Yes best. The solar can even preheat on those dull days so the wood needs to do less work.


----------



## baldilocks (Mar 7, 2010)

snikpoh said:


> I agree but to upgrade the insulation in alot of Spanish houses is impossible.
> 
> For example, we have a 550 m2 villa with standard construction and the problems are;
> 
> ...


The valencian arches are called bovedas (vaulting) and you can get preshaped polystyrene blocks that fit into the 'I' beams. 

Make sure that the external walls have a waterproof layer on the outside (possibly marble), we had water coming through the walls in 2009/10 winter - we now have "capa fina" on them.

We are considering putting thick layers of fibreglass/rockwool between the supporting beams, then boxing in when we have ours retiled in a couple of years.


----------



## baldilocks (Mar 7, 2010)

Re: Solar water heating

If you have a new build or have easy access to your bajos, you could consider storing heat in concrete blocks or if you are on rock or other stable strata - possibly using the ground for storing heat (geothermal storage).


----------



## montgo (Nov 6, 2011)

baldilocks said:


> Why not combine the two and use solar when there is enough sun and wood when it is too cloudy, dull, and miserable (days specifically designed to remind Brits of home!).
> 
> The latest trend is to fire a burner with "pellets" or olive pips.
> 
> What also has to be factored in is storage of the fuel. 2000 tonnes of logs takes up quite a bit of space (about 45 cubic metres) which is typically not next to the road, so it has to be lugged into the store (whole families get involved usually) and then brought bit by bit from the store to the stove. Pellets usually come in plastic bags and olive pips are delivered loose into your own storage hopper from where there is some sort of feed to the stove.
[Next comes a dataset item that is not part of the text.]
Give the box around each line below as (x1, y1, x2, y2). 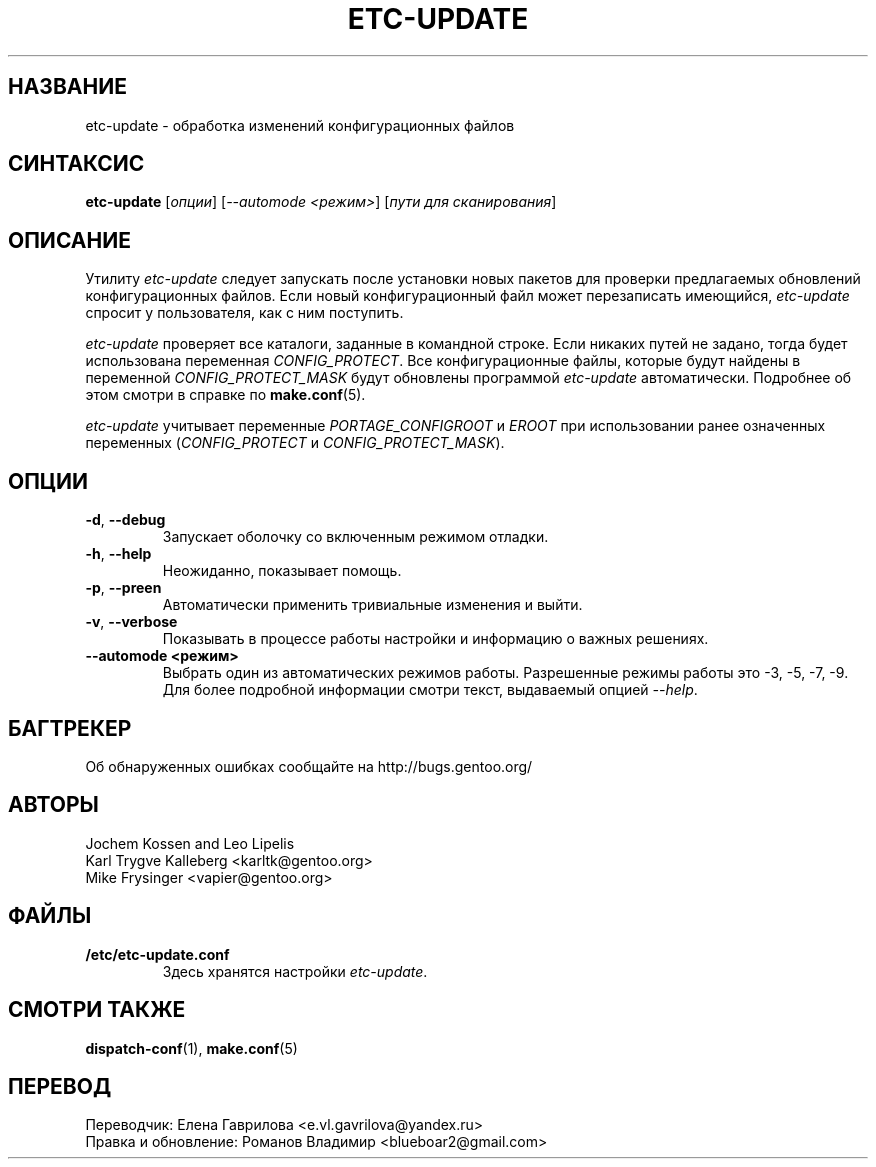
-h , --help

Where did the figure of '2000 tonne' come from, the earlier post mentioned 2000 kg, 
2 tonne?


----------



## jimenato (Nov 21, 2009)

montgo said:


> Where did the figure of '2000 tonne' come from, the earlier post mentioned 2000 kg,
> 2 tonne?




Yes - storage of a couple of tonnes can be a problem and it should also be indoor - dry storage. For that reason I usually pick up my own logs week by week in the car. That way you don't have to store so much and there is the added advantage that you can see what you're getting - the quality of delivered logs varies immensely I've found. It's the same price for small amounts as large amounts - 100 Euros per tonne here.


----------



## baldilocks (Mar 7, 2010)

montgo said:


> Where did the figure of '2000 tonne' come from, the earlier post mentioned 2000 kg,
> 2 tonne?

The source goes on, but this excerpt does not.